● Description of the task: Beneath this task are records; print exactly the stretch of them from the line with "52224, Dubai,Dubai" through the line with "Level 25, Monarch Office Tower, P.0.", both ends included.

● Task inputs:
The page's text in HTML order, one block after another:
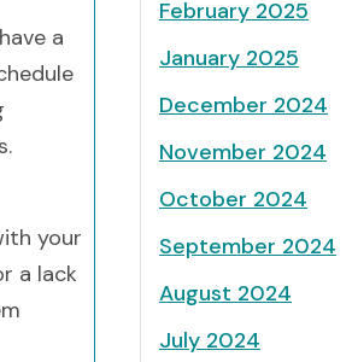
a
your
a lack
February 2025
January 2025
December 2024
November 2024
October 2024
September 2024
August 2024
July 2024
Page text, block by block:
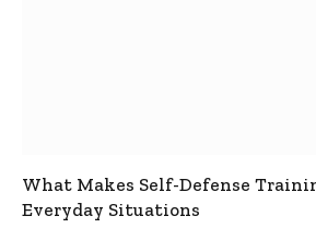
What Makes Self-Defense
Everyday Situations
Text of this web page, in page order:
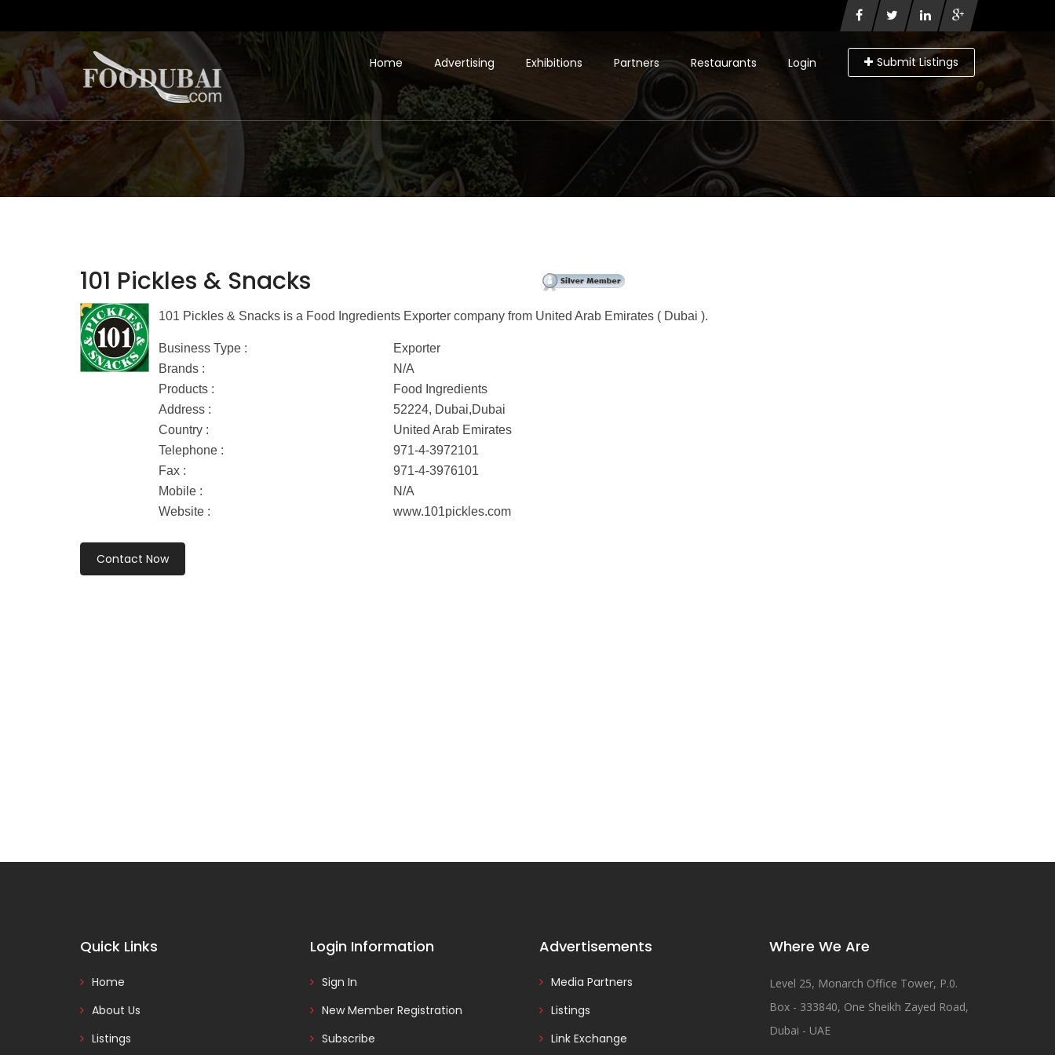
Login Submit Listings
Home Advertising Exhibitions Partners Restaurants
101 Pickles & Snacks
101 Pickles & Snacks is a Food Ingredients Exporter company from United Arab Emirates ( Dubai ).
Business Type :
Exporter
Brands :
N/A
Products :
Food Ingredients
Address :
52224, Dubai,Dubai
Country :
United Arab Emirates
Telephone :
971-4-3972101
Fax :
971-4-3976101
Mobile :
N/A
Website :
www.101pickles.com
Contact Now
Quick Links
Home
About Us
Listings
Login Information
Sign In
New Member Registration
Subscribe
Advertisements
Media Partners
Listings
Link Exchange
Where We Are
Level 25, Monarch Office Tower, P.0.
Box - 333840, One Sheikh Zayed Road,
Dubai - UAE

● Answer box:
52224, Dubai,Dubai
Country :
United Arab Emirates
Telephone :
971-4-3972101
Fax :
971-4-3976101
Mobile :
N/A
Website :
www.101pickles.com
Contact Now
Quick Links
Home
About Us
Listings
Login Information
Sign In
New Member Registration
Subscribe
Advertisements
Media Partners
Listings
Link Exchange
Where We Are
Level 25, Monarch Office Tower, P.0.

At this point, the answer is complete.